A bustle and stir succeeded the previous stillness; there was a rustle of women’s dresses, a hum of women’s voices. There was much kissing and rejoicing, much fondling over and welcoming of Heather, who, at length, disengaging herself from the detaining group of loving hands, went towards her husband, standing a little outside the circle, and said—

“They won’t let me speak a word to you, Arthur. How have you been all this time? Have you missed me very much?” And as the others had greeted her, so she now addressed him with a little tremor in her voice, with tears of gladness at being home again standing in her eyes.

From a short distance, Bessie Ormson, who had duly presented her cheek to Heather’s travelling companion, and received in return a maternal kiss, contemplated this performance, and as she did so, stamped her foot impatiently on the ground.

“Have you forgotten me, Heather?” she asked, coming forward and putting her hand almost shyly in Mrs. Dudley’s. “There comes Lally,” she added, pointing down the hill towards Alick, who advanced at a run, while the child from her triumphant position clapped her little palms exultingly, calling out—

“Faster! faster! mamma, mamma!”

Panting for breath, Alick Dudley put Lally into her mother’s arms. “Me first, me first,” she cried, clinging to Heather, and debarring with true feminine ingratitude the gallant knight, who had brought her safely up the hill, from all benefits derivable from the meeting.
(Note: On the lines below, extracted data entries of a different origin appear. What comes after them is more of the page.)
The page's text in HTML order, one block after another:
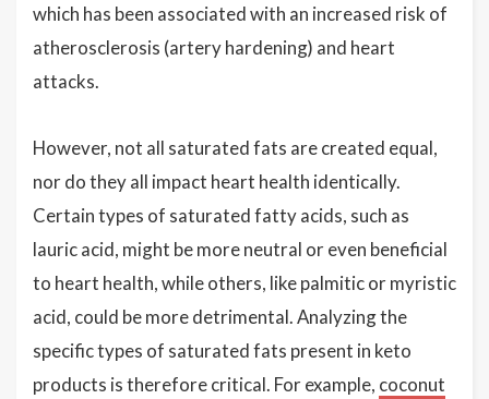
which has been associated with an increased risk of
atherosclerosis (artery hardening) and heart
attacks.
However, not all saturated fats are created equal,
nor do they all impact heart health identically.
Certain types of saturated fatty acids, such as
lauric acid, might be more neutral or even beneficial
to heart health, while others, like palmitic or myristic
acid, could be more detrimental. Analyzing the
specific types of saturated fats present in keto
products is therefore critical. For example, coconut
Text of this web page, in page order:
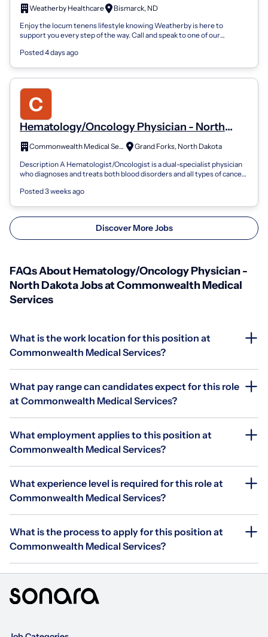
Weatherby Healthcare
Bismarck, ND
Enjoy the locum tenens lifestyle knowing Weatherby is here to
support you every step of the way. Call and speak to one of our
Posted 4 days ago
Hematology/Oncology Physician - North
Dakota
Commonwealth Medical Services
Grand Forks, North Dakota
Description A Hematologist/Oncologist is a dual-specialist physician
who diagnoses and treats both blood disorders and all types of cancer.
Posted 3 weeks ago
Discover More Jobs
FAQs About Hematology/Oncology Physician -
North Dakota Jobs at Commonwealth Medical
Services
What is the work location for this position at
Commonwealth Medical Services?
What pay range can candidates expect for this role
at Commonwealth Medical Services?
What employment applies to this position at
Commonwealth Medical Services?
What experience level is required for this role at
Commonwealth Medical Services?
What is the process to apply for this position at
Commonwealth Medical Services?
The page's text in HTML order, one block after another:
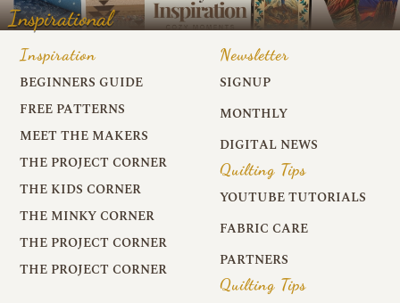
Inspirational
Inspiration
BEGINNERS GUIDE
FREE PATTERNS
MEET THE MAKERS
THE PROJECT CORNER
THE KIDS CORNER
THE MINKY CORNER
THE PROJECT CORNER
THE PROJECT CORNER
Newsletter
SIGNUP
MONTHLY
DIGITAL NEWS
Quilting Tips
YOUTUBE TUTORIALS
FABRIC CARE
PARTNERS
Quilting Tips
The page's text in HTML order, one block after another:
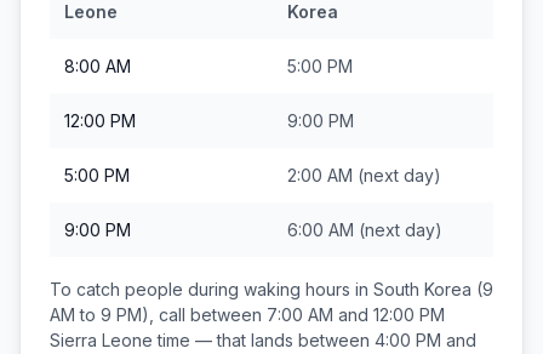
Leone
Korea
8:00 AM 5:00 PM
12:00 PM 9:00 PM
5:00 PM 2:00 AM (next day)
9:00 PM 6:00 AM (next day)
To catch people during waking hours in South Korea (9
AM to 9 PM), call between 7:00 AM and 12:00 PM
Sierra Leone time — that lands between 4:00 PM and
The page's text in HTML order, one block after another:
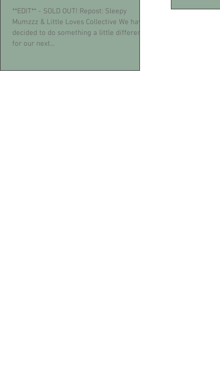
**EDIT** - SOLD OUT! Repost: Sleepy
Mumzzz & Little Loves Collective We have
decided to do something a little different
for our next...
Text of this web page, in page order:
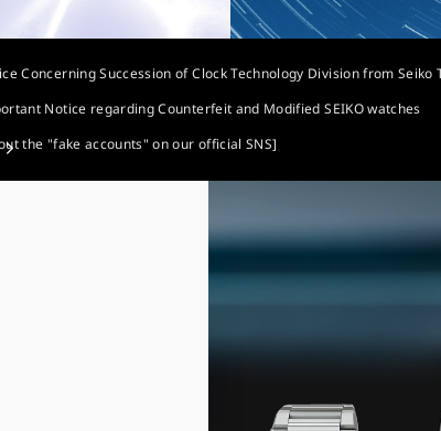
Concerning Succession of Clock Technology Division from Seiko
Notice regarding Counterfeit and Modified SEIKO watches
the "fake accounts" on our official SNS]

“You dreadful child—you bold, exacting little child,” exclaimed Bessie, taking her away by force. “Do you think no one has any right to your mamma but yourself? don’t you see I leave my mamma; why can’t you be as good as I am? Oh! you naughty little puss. I would not have red hair, Lally; I would not have shilling curls all over my head. I would sell them if I had them, and wear a wig.”

Whereupon Lally in great glee declared her hair was not red, but “dolden;” and that Bessie had ugly hair.

“I have what, chatterbox?” demanded Bessie. “Say that again—only say it, and I will carry you down the hill and bury you among the blackberries. I will shake you to pieces; I will kill you with kisses. Now, is not my hair beautiful?”

“No, it is ugly,” persisted Lally; and then there ensued a fierce contradiction between the two, which ended in Bessie first making believe to smother the child, and then kissing her, as it may be questioned whether Bessie Ormson had ever kissed any other creature in her life.